In a possible embodiment, after the ear render region is obtained, a color of the ear render region needs to be replaced in two methods. The first method is as follows: an RGB value of the ear render region is replaced with a value of the corresponding bleaching color based on a traditional method. A second method is as follows: hair in the ear render region is bleached pure color based on a pre-generated neural network model. In this case, merely data of different colors of hair are needed to train the model, and training a bleaching model with samples corresponding to different hair lengths, different hair styles and different colors is avoided, thus reducing difficulty of obtaining training data.


A final effect may be obtained by superimposing a segmentation result of the above ear render region on a result of a pure color hair dyeing module. In addition, an ear render capacity may be reused to a great extent, and new effects may be obtained merely by changing different bleaching pure colors. Original image/ear render effect image/pure gold hair image/pure dark color image/ear render mask.

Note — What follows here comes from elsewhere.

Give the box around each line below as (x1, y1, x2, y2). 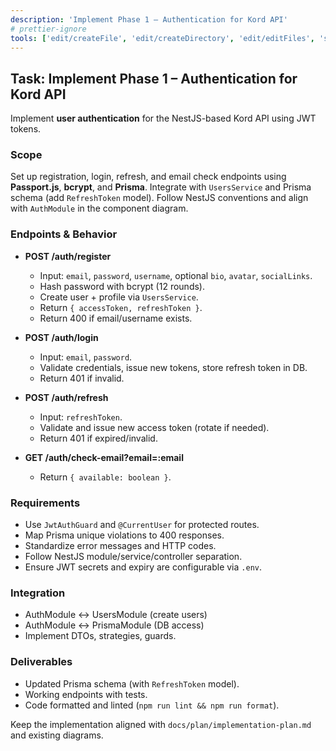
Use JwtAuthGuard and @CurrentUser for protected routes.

According to the technical solution of the example of the disclosure, the image to be processed may be segmented to obtain left and right ear render regions and outside and inside ear render regions corresponding to the target object in the image to be processed. Then an ear render hair style effect may be obtained by superimposing the hair dyeing colors. A neural network corresponding to a general hair style effect needs to be trained by obtaining a large number of pictures of a target effect. For example, in the case of blond hair bleaching, many pictures of figures with blond hair is required. That is, dyeing different colors of hair requires training different hair dyeing models. In addition, ear render is a highly personalized hair style, and there are few sample data corresponding to ear render images. In addition, hair styles corresponding to ear render may be varied and colorful. It is difficult to collect corresponding effect images accordingly. Even if a large number of ear render images that satisfy effect requirements are collected, and a corresponding neural network is trained, one neural network model may only achieve one effect. If it is necessary to achieve ear render effects in different colors, and training different models is required, such that reusability is low, and a lot of workload is increased. However, in the technical solution, an ear render effect can be specified in any color, a corresponding ear render effect can be obtained merely by training one image segmentation model, and merely a used ear dyeing color needs to be replaced later. Thus, reusability is high, and the data are very easy to collect, convenience of effect addition is improved, and richness and universality of contents of the effect are further achieved.


Example 4


FIG. 5 is a schematic structural diagram of an apparatus of image processing according to Example 4 of the disclosure. As shown in FIG. 5, the apparatus includes: an image collection module 410, a render region determination module 420 and a target image determination module 430.


The image collection module 410 is configured to collect, in response to an effect addition instruction, an image to be processed including a target object. The render region determination module 420 is configured to segment the image to be processed based on an image segmentation model to obtain at least two target render regions corresponding to the image to be processed. The target image determination module 430 is configured to obtain, based on the at least two target render regions and an effect parameter, a target image including the target object with an added target effect.


Based on the technical solution described above, the image collection module 410 is configured to in response to detecting a wake word that triggers addition of an effect to the target object, generate the effect addition instruction and collect the image to be processed including a target object; or alternatively, in response to detecting that an effect addition control is triggered, generate the effect addition instruction and collect the image to be processed including a target object; or alternatively, in response to detecting that a visual field includes the target object, collect the image to be processed including a target object.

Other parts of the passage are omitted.